### ACTION ITEM
Return only those lines of the listing that hold the word "Where".
[MATERIAL SUPPLIED Boundary: Start]
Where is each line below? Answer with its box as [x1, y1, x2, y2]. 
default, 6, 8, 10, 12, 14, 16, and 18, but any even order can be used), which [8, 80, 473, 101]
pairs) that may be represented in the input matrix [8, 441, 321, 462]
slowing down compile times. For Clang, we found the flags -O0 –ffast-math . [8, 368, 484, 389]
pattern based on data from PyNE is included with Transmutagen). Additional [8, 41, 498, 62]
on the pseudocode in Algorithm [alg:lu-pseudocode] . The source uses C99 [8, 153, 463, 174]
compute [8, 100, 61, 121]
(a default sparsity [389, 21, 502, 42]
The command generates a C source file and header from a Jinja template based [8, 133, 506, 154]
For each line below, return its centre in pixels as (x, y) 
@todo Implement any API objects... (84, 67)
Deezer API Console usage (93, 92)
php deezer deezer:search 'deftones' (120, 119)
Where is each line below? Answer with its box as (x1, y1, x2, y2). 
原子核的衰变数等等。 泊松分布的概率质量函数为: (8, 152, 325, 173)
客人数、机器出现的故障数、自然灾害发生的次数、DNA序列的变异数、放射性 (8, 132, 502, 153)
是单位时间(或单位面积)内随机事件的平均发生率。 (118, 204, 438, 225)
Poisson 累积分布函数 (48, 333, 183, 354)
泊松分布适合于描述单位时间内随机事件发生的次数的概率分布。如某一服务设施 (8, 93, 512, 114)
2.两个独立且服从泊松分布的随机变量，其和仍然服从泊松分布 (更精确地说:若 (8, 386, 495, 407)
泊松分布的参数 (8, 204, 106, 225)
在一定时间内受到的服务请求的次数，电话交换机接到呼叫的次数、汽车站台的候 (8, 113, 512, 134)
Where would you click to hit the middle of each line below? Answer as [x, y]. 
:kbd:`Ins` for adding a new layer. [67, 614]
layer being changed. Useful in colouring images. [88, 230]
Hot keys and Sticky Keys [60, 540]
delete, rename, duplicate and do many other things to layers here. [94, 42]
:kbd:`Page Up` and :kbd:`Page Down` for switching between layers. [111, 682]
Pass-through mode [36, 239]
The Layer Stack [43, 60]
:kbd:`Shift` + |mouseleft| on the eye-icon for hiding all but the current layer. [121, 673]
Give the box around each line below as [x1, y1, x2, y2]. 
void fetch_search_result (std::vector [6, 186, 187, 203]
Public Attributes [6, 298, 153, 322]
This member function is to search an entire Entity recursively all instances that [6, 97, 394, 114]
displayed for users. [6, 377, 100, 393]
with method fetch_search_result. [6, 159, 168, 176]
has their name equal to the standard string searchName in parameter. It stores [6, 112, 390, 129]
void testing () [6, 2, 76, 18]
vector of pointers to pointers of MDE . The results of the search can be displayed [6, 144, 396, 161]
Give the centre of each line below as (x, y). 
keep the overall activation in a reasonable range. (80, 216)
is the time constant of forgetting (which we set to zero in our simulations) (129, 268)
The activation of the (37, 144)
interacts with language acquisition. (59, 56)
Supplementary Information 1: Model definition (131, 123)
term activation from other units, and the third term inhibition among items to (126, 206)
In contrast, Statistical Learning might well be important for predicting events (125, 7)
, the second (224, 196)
[MATERIAL SUPPLIED Boundary: End]
### THE COMPLETED TASK
Where is each line below? Answer with its box as [x1, y1, x2, y2]. 
Where is each line below? Answer with its box as (x1, y1, x2, y2). 
Where would you click to hit the middle of each line below? Answer as [x, y]. 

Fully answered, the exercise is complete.